Blu-Ray and HD-DVD Playback Under XP 278
An anonymous reader writes "In the last few weeks the first HD-DVD and Blu-Ray drives for PCs have slowly trickled onto the market. Up to now, it has not been clear what system requirements you need to actually be able to play HD-DVD and Blu-Ray discs. The operating system was the main cause of concern; many rumors cropped up that the new generation of video discs would not work under Windows XP. Hardware.Info put the question to Cyberlink, the company behind Power DVD, if the lack of a protected videopath in Windows XP would make it impossible to enable HD-DVD or Blu-Ray playback. They have answered the questions, and provide a complete checklist of what you need to play Blu-Ray and HD-DVD movies in HD resolutions on your home PC."
DRM, just say no! (Score:2, Informative)
Re:What you need to watch HD-DVD (Score:5, Informative)
Nope. It's going to look like a 2.5GHz P4 with 1GB RAM and a USB card running Red Hat. [geekswithblogs.net]
Re:1 goat, 1 long knife (Score:5, Informative)
> use fashion. It's hard to think of any other way to get the formats dropped faster.
You mean like DVD was dropped? Nope, once they commit billions to pushing a format that have to follow through. At least once it hits a critical mass. If the crack doesn't appear until after millions of players are fielded and thousands of titles are released they are stuck.
Since Vista dropped the requirement for TPCM we have all known the next gen DVD formats were going to get cracked. As soon as a software based player is available it is toast. And I'll tell ya something else. Mplayer won't need a dual core CPU and a 256MB video card for playback either.
Regular DVDs could be played back with a 1X DVD drive, a Pentium 90 and a video card with hardware scaling and color space conversion (i.e. xv support).

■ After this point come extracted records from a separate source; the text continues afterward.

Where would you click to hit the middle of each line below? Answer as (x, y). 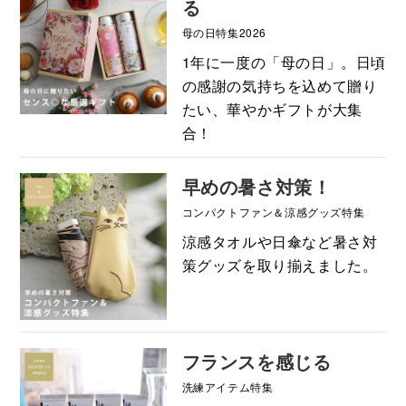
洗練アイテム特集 (227, 386)
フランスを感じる (256, 361)
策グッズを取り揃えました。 (280, 265)
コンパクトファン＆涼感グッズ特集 (273, 211)
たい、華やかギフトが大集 (272, 109)
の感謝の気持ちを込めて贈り (280, 85)
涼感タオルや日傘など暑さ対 (280, 241)
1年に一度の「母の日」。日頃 (284, 62)

A little back of the envelope math tells me a fast single core Intel or AMD cpu is more than enough. If your video card can do scaled video and colorspace on 1920x1080 windows you should be in the ballpark. If you have XvMC support you should be golden. HD video isn't THAT many more bits or pixels per second, despite what the marketing would have you believe.
Besides, I still don't understand your thinking. If it isn't cracked I ain't buying in. Didn't buy DVD until DVD Jon make it usable. So if this stuff ain't cracked it can all rot in hell for all I care.

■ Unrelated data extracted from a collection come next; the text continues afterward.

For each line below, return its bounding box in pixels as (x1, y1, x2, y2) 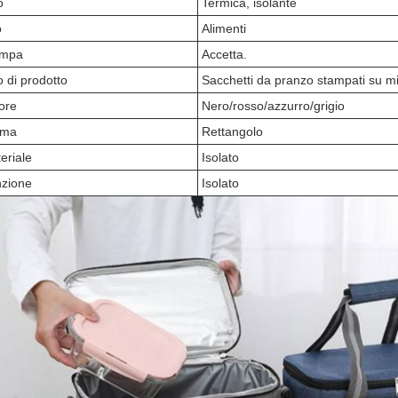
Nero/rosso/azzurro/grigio (202, 99, 345, 113)
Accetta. (202, 47, 247, 61)
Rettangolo (202, 124, 263, 139)
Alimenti (202, 21, 246, 36)
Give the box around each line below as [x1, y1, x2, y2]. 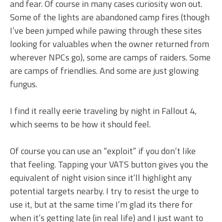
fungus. [10, 77, 37, 91]
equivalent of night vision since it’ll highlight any [10, 170, 192, 184]
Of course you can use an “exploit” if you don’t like [10, 144, 196, 158]
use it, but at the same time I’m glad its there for [10, 197, 193, 211]
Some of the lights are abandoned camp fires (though [10, 10, 210, 24]
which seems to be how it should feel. [10, 117, 151, 131]
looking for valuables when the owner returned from [10, 37, 209, 51]
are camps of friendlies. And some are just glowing [10, 63, 199, 77]

Jon says he will (Score:4, Informative)
http://nanocrew.net/2006/01/08/deaacscom/ [nanocrew.net]
http://arstechnica.com/news.ars/post/20060116-5989 .html [arstechnica.com]
Re:What you need to watch HD-DVD (Score:3, Informative)
This is NOT something that's going to "just work" on a P4M computer!
Re:1 goat, 1 long knife (Score:5, Informative)
And all you need to do that are 40 devices. You can extract their keys and quickly calculate the master key, which can then be used to circumvent the DRM.
From the paper:
Re:1 goat, 1 long knife (Score:4, Informative)
I gather you haven't seen any of the IME (In Movie Experience) titles. For example, on Bourne Supremacy, on the fly you can have a video commentary track, where the director or producer will pop up as a picture-in-picture to give a face to the narration. Lots of very cool things along these lines will be coming in later titles, and its stuff you'd want to be able to access. And we're talking real-world titles - there are clearly the bits available to do it.
Also, HD DVD absoutely mixes multiple audo sources in real-time, and this is used in real titles. They were required to be premixed on DVD, but not on HD DVD. This is a good thing, since you don't have to waste bits on doing the base audio when doing commentary tracks. This is also why audio decoding is moving out of recievers into the players, and the players output mixed PCM over HDMI as the optimum output mode.
You're dramatically underestimating the load of rich media playback, and overestimating the load of decryption. And I'm not aware of any software players that'll be doing any sort of reencryption in software, or why that would be needed.
I imagine free players like VLC will eventually support playback of non-AACS HD DVD discs. But they'll have similar decoder requirements. We're definitely talking about using GPU compositing, GPU codec decode assist, etcetera.
And we're not even talking about Blu-ray, which has higher max codec complexity, plus it has to run a Java VM and another encryption layer...
HDCP not a requirement! (Score:3, Informative)
There is a technology called ICT (Image Constraint Token) that content publishers could turn on (but haven't) that'd reduce your output resolution to 940x540 if using a non HDCP output. But given how many players and sets there are out there that don't support it, all the released HD DVD titles don't use this, and will allow you to use every pixel of your current display.